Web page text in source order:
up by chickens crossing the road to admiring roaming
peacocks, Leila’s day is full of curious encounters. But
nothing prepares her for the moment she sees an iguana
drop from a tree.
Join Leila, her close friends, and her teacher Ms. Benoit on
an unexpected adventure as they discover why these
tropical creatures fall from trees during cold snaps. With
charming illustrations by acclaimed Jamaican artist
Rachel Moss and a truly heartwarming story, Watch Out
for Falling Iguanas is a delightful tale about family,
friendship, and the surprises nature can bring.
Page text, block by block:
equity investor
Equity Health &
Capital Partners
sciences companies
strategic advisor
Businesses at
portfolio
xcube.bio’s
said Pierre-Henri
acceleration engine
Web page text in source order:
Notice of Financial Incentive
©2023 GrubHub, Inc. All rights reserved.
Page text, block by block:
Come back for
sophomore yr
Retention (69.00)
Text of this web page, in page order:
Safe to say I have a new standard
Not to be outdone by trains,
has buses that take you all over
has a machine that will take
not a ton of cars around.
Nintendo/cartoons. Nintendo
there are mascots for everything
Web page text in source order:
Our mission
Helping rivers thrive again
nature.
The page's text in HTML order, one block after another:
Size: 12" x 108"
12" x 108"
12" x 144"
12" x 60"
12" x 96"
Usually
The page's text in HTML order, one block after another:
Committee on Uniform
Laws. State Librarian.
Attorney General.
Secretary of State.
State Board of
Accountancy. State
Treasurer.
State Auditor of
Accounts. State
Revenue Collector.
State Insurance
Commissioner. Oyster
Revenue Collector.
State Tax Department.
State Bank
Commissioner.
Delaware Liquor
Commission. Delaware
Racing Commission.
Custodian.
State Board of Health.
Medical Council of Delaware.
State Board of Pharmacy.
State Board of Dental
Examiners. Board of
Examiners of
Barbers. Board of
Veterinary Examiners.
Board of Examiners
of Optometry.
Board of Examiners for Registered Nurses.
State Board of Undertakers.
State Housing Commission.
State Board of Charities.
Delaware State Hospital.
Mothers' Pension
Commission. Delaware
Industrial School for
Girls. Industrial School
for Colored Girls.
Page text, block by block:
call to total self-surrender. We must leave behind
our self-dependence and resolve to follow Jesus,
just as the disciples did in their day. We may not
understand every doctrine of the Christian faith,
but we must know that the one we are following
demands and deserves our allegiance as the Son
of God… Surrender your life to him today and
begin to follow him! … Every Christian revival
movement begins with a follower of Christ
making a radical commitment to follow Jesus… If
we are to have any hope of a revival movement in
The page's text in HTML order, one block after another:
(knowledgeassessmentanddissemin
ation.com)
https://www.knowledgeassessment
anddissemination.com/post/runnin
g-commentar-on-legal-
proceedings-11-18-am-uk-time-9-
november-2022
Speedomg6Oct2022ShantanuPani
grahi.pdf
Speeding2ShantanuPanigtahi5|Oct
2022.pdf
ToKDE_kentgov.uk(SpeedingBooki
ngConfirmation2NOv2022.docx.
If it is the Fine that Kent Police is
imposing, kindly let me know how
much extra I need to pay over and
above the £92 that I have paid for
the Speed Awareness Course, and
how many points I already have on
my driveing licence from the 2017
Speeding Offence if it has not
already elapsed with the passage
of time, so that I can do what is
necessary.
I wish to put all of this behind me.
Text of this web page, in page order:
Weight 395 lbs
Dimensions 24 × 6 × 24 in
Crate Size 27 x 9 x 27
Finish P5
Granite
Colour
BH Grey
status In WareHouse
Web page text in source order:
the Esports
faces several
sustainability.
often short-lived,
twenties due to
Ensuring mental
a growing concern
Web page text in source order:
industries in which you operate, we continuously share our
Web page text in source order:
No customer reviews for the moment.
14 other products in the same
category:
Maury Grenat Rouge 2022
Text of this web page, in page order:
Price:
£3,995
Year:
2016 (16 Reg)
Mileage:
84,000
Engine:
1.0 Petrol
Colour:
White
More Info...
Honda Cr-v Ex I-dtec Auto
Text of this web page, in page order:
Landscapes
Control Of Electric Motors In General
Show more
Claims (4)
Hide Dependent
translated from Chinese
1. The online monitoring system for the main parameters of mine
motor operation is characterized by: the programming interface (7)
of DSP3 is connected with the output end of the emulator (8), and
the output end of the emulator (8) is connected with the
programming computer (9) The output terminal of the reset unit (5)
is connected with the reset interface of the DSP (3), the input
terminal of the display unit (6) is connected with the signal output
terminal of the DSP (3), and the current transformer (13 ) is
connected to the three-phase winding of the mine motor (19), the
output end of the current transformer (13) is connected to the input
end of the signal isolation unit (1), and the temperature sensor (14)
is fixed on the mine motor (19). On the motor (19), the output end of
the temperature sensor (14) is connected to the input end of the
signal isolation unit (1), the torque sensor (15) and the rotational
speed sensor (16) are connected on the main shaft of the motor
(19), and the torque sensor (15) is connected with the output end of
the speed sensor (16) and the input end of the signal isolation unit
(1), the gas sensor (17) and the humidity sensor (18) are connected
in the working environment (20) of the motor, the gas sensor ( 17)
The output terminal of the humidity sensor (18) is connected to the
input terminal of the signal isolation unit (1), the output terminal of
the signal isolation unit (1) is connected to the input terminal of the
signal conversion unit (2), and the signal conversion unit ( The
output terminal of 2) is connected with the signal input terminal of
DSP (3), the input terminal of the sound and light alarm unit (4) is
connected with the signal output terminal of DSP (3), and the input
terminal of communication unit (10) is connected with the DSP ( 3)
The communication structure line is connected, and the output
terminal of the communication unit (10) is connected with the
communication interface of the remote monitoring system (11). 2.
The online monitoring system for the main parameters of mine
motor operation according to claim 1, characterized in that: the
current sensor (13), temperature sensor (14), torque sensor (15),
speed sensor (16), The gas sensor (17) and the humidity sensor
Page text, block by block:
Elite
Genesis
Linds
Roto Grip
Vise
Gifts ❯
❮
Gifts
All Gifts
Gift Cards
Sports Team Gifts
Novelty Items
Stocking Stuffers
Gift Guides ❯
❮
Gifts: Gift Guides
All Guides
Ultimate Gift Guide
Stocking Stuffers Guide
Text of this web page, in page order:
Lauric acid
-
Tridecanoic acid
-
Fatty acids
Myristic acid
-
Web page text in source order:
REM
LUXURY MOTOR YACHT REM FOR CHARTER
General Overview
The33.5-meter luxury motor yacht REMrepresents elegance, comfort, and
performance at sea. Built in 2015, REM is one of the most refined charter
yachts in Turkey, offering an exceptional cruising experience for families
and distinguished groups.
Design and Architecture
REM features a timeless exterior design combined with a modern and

..............................

* **Task to carry out**: Please return every line from the material above where the string "Gifts" occurs.

* **Answer**:
Gifts ❯
Gifts
All Gifts
Sports Team Gifts
Gifts: Gift Guides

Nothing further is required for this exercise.